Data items
-- Opening Marker --

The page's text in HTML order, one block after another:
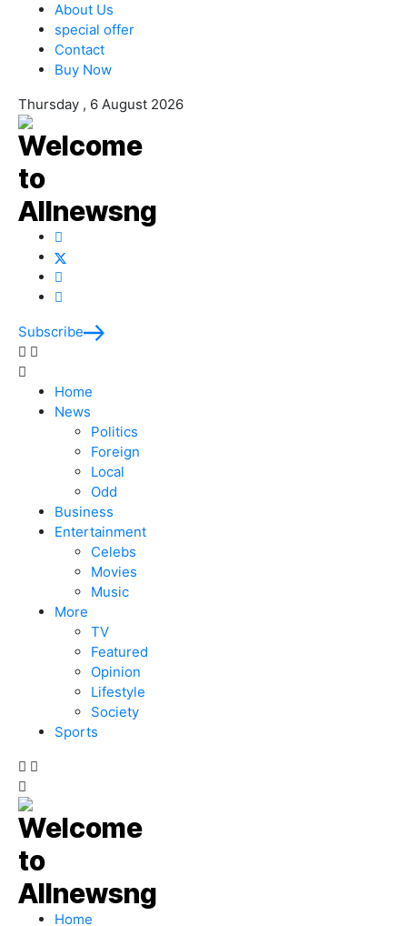
About Us
special offer
Contact
Buy Now
Thursday , 6 August 2026
Subscribe
Home
News
Politics
Foreign
Local
Odd
Business
Entertainment
Celebs
Movies
Music
More
TV
Featured
Opinion
Lifestyle
Society
Sports
Home
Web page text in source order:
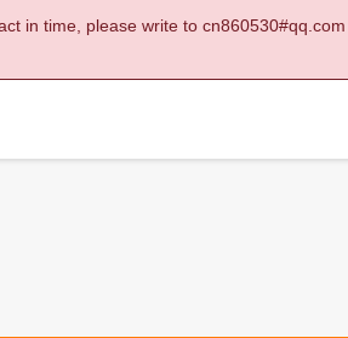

-- Closing Marker --

WHAT YOU HAVE TO DO
Exclude all images and retype the data precisely.

REPLY TO THE TASK
The page's text in HTML order, one block after another:
About Us
special offer
Contact
Buy Now
Thursday , 6 August 2026
Subscribe
Home
News
Politics
Foreign
Local
Odd
Business
Entertainment
Celebs
Movies
Music
More
TV
Featured
Opinion
Lifestyle
Society
Sports
Home
Web page text in source order:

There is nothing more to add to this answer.